4.4: Inverse Functions

An inverse function is a function that undoes another function: If an input $$x$$ into the function $$f$$ produces an output $$y$$, then putting $$y$$ into the inverse function $$g$$ produces the output $$x$$, and vice versa.

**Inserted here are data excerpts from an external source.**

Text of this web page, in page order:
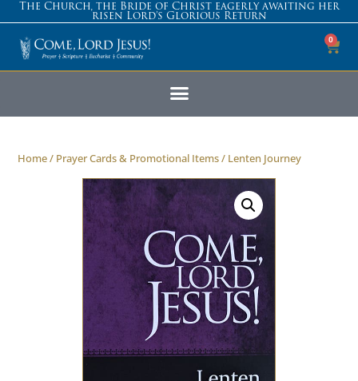
The Church, the Bride of Christ eagerly awaiting her
risen Lord’s Glorious Return
0
Home/ Prayer Cards & Promotional Items/ Lenten Journey
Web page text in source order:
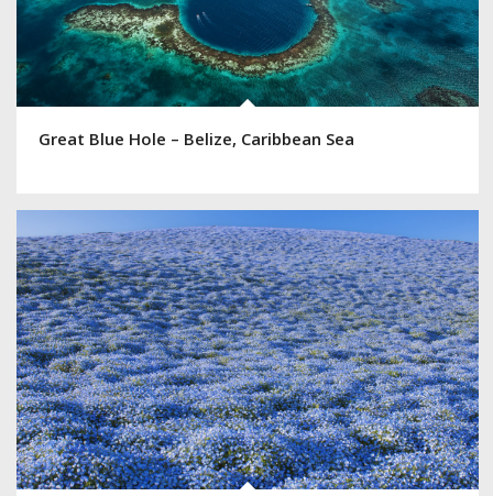
Great Blue Hole – Belize, Caribbean Sea
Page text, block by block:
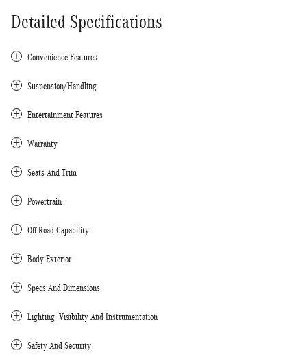
Detailed Specifications
Convenience Features
Suspension/Handling
Entertainment Features
Warranty
Seats And Trim
Powertrain
Off-Road Capability
Body Exterior
Specs And Dimensions
Lighting, Visibility And Instrumentation
Safety And Security
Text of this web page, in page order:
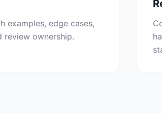
examples, edge cases,
review ownership.
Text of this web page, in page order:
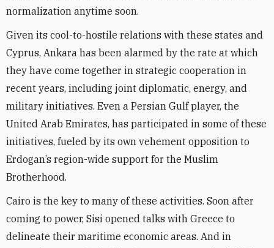
normalization anytime soon.
Given its cool-to-hostile relations with these states and
Cyprus, Ankara has been alarmed by the rate at which
they have come together in strategic cooperation in
recent years, including joint diplomatic, energy, and
military initiatives. Even a Persian Gulf player, the
United Arab Emirates, has participated in some of these
initiatives, fueled by its own vehement opposition to
Erdogan’s region-wide support for the Muslim
Brotherhood.
Cairo is the key to many of these activities. Soon after
coming to power, Sisi opened talks with Greece to
delineate their maritime economic areas. And in
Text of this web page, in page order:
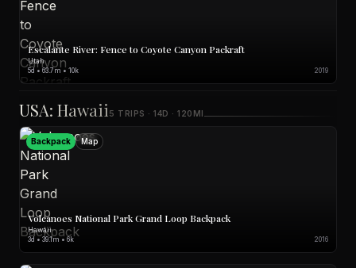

Definition: Inverse Functions

Let $$f(x)$$ be a 1-1 function then $$g(x)$$ is an inverse function of $$f(x)$$ if

$f(g(x)) = g(f(x)) = x.$

Example 1

For

$f(x) = 2x - 1$

$f^{ -1}(x) = \dfrac{1}{2} x +\dfrac{1}{2}$

since

$f(f^{ -1}(x) ) = 2[\dfrac{1}{2} x +\dfrac{1}{2}] - 1 = x$

and

$f ^{-1}(f(x)) = \dfrac{1}{2} [2x - 1] + \dfrac{1}{2} = x.$

The Horizontal Line Test and Roll's Theorem

Note that if $$f(x)$$ is differentiable and the horizontal line test fails then

$f(a) = f(b)$

and Rolls theorem implies that there is a $$c$$ such that

$f '(c) = 0.$

A partial converse is also true:

Theorem (Roll's Theorem)
If $$f$$ is differentiable and $$f '(x)$$ is always non-negative (or always non-positive) then $$f(x)$$ has an inverse.

Example 2

$f(x) = x^3 + x - 4$

has an inverse since

$f'(x) = 3x^2 + 1$

which is always positive.

Continuity and Differentiability of the Inverse Function

Theorem (Continuity and Differentiability)
1. $$f$$ continuous implies that $$f^{ -1}$$ is continuous.
2. $$f$$  increasing implies that  $$f^{ -1}$$ is increasing.
3. $$f$$ decreasing implies that $$f^{ -1}$$ is decreasing.
4. $$f$$ differentiable at $$c$$ and $$f '(c) \neq 0$$ implies that $$f^{ -1}$$ is differentiable at $$f (c)$$.
5. If $$g(x)$$ is the inverse of  the differentiable $$f(x)$$ then

$g'(x) = \dfrac{1}{f '(g(x))}.$

if $$f '(g(x)) \neq 0$$.

Proof of (5)

Since

$f (g(x)) = x$

we differentiate implicitly:

$\dfrac{d}{dx} f(g(x)) = \dfrac{d}{dx} x.$

Using the chain rule

$y =f(u), u = g(x)$

$\dfrac{dy}{x} = \dfrac{dy}{dy} \dfrac{du}{dx}$

$= f '(u) g'(x) = f '(g(x)) g'(x).$

So that

$f '(g(x)) g'(x) = 1.$

Dividing, we get:

$g'(x) = \dfrac{1}{f'(g(x))}.$

Example 3

For $$x > 0$$,  let

$f(x) = x^2$

and

$g(x) = \sqrt{x}$

be its inverse, then

$g'(x) = \dfrac{1}{2\sqrt{x}}.$

Note that

$\dfrac{d}{dx} \sqrt{x} = \dfrac{d}{dx} x^{\frac{1}{2}} = \dfrac{1}{2} x^{-\frac{1}{2}} = \dfrac{1}{2\sqrt{x}}.$

Exercise

1. Let

$f(x) = x^3 + x - 4.$

Find

$\dfrac{d}{dx} f^{-1}(-4).$

2. Let

$f(x) =\int_2^x \dfrac{1}{1+x^3} dx$

Find

$\dfrac{d}{dx} f^{-1}(0).$